| About this exercise |
The lines wanted are those from the one containing "Ideal for home" to the last line of the entries below; output them exactly, leaving out pictures.

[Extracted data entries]
====

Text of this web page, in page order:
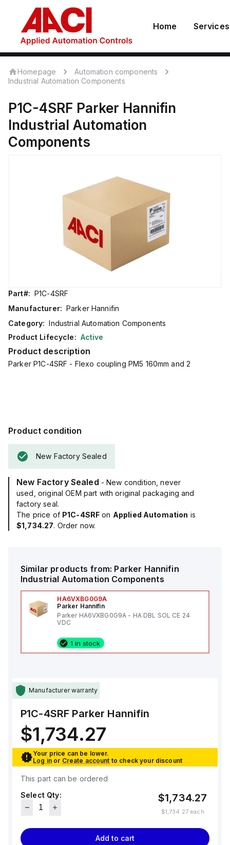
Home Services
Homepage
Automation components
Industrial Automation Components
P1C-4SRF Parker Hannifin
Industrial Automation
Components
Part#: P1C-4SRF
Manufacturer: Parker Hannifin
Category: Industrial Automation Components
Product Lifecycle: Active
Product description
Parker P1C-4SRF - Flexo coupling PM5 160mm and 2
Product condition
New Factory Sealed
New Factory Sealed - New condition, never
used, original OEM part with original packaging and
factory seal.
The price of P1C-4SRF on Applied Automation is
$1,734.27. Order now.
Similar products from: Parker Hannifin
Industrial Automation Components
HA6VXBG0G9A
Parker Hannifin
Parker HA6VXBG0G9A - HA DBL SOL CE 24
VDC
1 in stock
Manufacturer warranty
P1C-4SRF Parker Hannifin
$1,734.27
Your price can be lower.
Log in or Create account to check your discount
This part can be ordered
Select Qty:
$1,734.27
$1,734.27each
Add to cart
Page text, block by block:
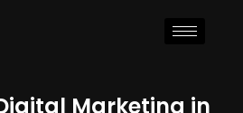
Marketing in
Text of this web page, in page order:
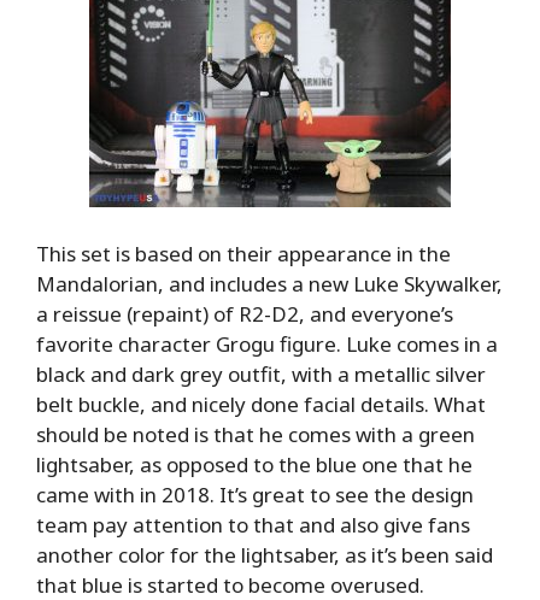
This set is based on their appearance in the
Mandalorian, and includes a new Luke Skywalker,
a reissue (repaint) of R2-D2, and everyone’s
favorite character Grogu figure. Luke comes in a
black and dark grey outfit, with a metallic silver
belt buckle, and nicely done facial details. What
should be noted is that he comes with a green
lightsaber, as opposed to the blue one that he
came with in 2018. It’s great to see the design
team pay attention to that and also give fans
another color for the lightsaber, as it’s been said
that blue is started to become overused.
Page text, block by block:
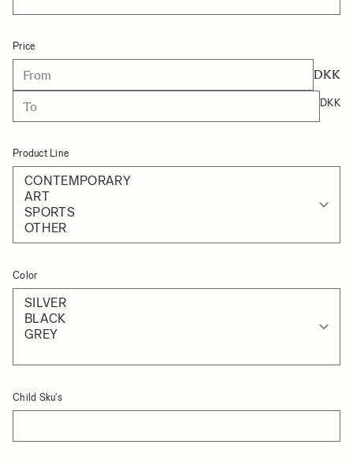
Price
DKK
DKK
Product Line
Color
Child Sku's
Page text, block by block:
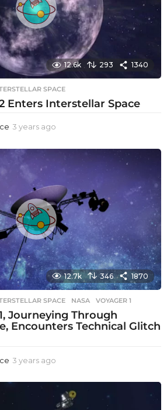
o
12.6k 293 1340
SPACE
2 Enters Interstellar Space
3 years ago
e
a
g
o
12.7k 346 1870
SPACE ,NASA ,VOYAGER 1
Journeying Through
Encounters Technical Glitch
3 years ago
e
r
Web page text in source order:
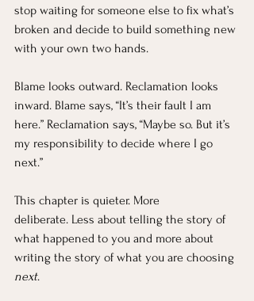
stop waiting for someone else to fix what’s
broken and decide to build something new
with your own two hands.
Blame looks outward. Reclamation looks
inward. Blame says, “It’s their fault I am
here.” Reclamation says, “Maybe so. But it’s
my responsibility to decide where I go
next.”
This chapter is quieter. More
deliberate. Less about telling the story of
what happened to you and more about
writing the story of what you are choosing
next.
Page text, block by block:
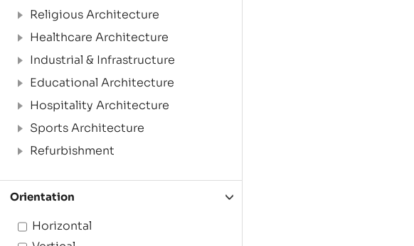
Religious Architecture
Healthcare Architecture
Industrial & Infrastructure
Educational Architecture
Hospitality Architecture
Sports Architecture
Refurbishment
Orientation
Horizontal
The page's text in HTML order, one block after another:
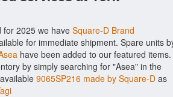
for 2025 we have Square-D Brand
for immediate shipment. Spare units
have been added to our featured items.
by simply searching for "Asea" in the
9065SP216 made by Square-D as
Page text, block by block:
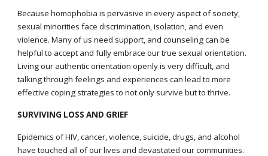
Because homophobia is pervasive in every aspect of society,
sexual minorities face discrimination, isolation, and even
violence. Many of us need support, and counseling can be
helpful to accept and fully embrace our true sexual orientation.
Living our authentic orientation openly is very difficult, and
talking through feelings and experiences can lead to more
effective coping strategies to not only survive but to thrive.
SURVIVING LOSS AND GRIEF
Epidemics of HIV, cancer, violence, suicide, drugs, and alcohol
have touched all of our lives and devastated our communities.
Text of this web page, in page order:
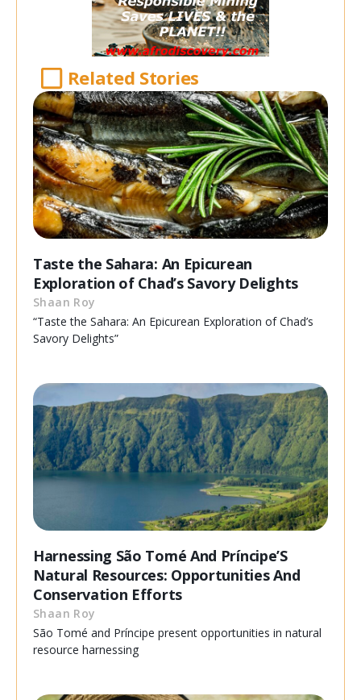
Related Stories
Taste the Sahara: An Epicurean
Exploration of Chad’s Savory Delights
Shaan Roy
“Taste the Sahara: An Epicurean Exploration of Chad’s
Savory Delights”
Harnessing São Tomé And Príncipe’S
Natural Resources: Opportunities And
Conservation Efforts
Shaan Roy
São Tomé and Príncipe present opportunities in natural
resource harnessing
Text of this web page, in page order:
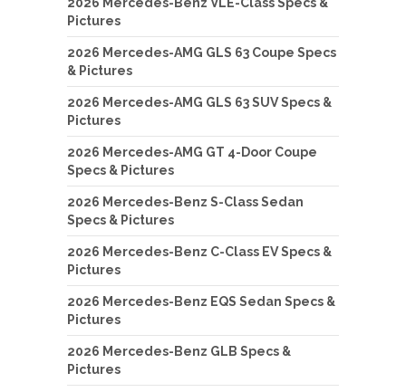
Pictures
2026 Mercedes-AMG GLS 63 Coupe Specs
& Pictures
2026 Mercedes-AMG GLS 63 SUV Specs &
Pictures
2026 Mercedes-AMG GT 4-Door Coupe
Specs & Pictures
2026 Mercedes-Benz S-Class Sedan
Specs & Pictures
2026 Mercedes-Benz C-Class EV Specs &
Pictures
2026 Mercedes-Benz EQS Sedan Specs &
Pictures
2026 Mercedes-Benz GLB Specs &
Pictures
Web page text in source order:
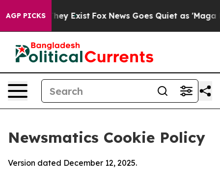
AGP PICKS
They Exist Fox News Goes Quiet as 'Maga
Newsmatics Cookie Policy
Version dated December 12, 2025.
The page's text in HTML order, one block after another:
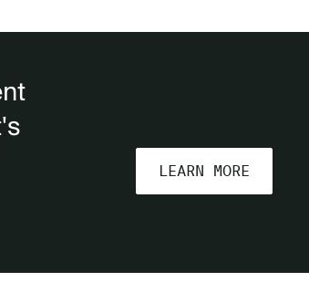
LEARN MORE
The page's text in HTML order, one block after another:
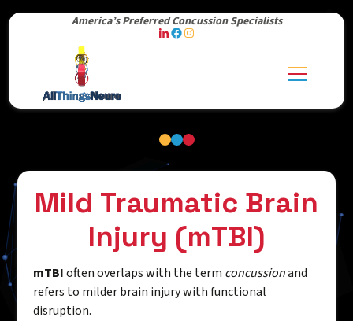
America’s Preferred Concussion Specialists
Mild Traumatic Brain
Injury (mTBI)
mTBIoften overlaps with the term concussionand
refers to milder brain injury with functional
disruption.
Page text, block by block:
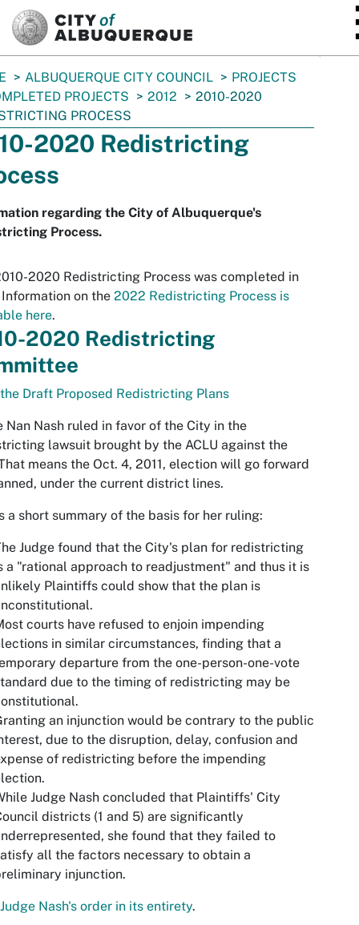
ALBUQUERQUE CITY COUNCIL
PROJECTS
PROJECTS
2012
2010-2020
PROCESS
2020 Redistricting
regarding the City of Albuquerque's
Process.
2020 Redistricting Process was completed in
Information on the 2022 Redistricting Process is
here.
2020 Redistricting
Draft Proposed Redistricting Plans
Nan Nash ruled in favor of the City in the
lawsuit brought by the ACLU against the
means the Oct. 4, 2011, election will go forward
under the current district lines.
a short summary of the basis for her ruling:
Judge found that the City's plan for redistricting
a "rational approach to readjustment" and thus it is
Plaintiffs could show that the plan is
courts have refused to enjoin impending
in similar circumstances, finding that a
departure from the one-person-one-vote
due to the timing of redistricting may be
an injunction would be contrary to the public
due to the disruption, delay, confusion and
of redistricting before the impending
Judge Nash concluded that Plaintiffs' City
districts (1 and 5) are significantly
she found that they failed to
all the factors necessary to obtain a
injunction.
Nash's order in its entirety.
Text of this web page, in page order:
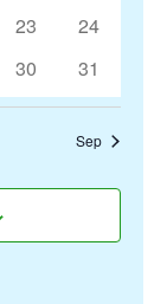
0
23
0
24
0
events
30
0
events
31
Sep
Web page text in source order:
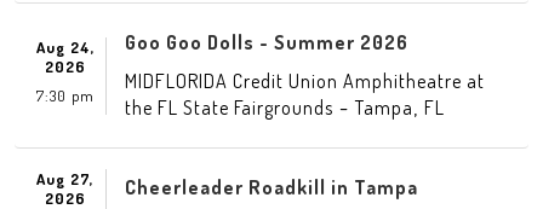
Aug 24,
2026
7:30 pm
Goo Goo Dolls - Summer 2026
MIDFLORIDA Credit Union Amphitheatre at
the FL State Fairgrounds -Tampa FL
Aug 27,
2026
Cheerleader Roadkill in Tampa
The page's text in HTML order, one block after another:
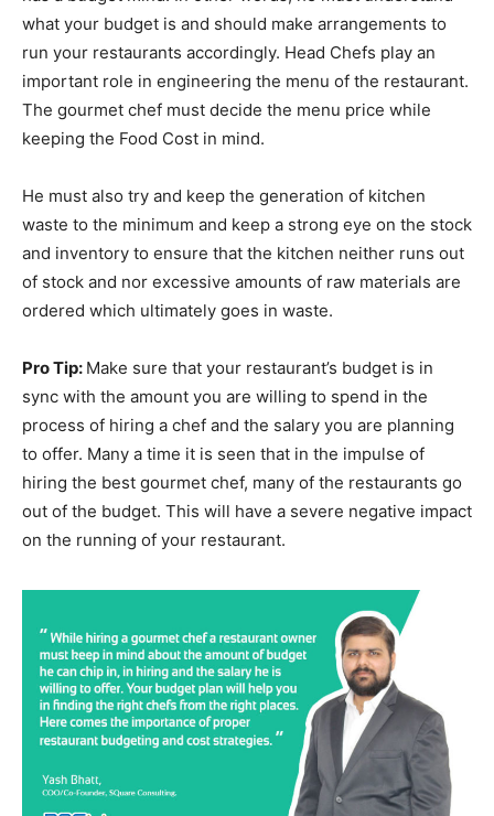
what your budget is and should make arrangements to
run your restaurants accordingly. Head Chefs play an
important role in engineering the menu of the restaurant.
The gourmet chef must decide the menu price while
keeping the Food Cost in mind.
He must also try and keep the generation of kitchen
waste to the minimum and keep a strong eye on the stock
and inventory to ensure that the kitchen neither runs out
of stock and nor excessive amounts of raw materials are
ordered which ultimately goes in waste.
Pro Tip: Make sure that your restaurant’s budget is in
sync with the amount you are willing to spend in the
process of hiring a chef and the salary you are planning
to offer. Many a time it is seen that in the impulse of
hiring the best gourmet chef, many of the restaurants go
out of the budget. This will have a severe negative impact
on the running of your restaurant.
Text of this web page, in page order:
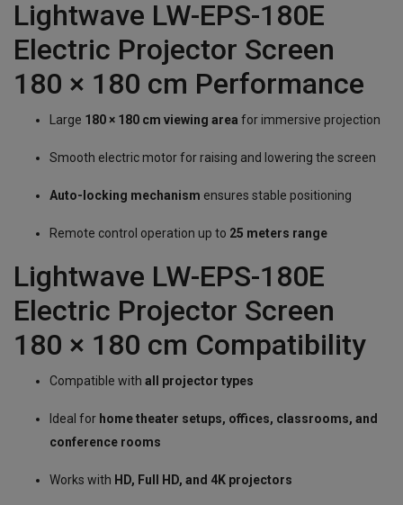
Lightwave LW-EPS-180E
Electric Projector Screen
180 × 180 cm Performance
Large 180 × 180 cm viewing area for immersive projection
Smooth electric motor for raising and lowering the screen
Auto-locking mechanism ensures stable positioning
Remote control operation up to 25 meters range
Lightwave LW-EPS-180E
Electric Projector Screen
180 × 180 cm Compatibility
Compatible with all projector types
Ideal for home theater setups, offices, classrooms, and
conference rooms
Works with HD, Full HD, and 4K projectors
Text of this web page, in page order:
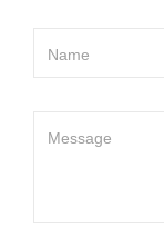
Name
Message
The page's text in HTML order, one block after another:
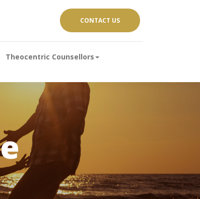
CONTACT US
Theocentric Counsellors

====

| Written answer |
Ideal for home theater setups, offices, classrooms, and
conference rooms
Works with HD, Full HD, and 4K projectors
Text of this web page, in page order:
Name
Message
The page's text in HTML order, one block after another:
CONTACT US
Theocentric Counsellors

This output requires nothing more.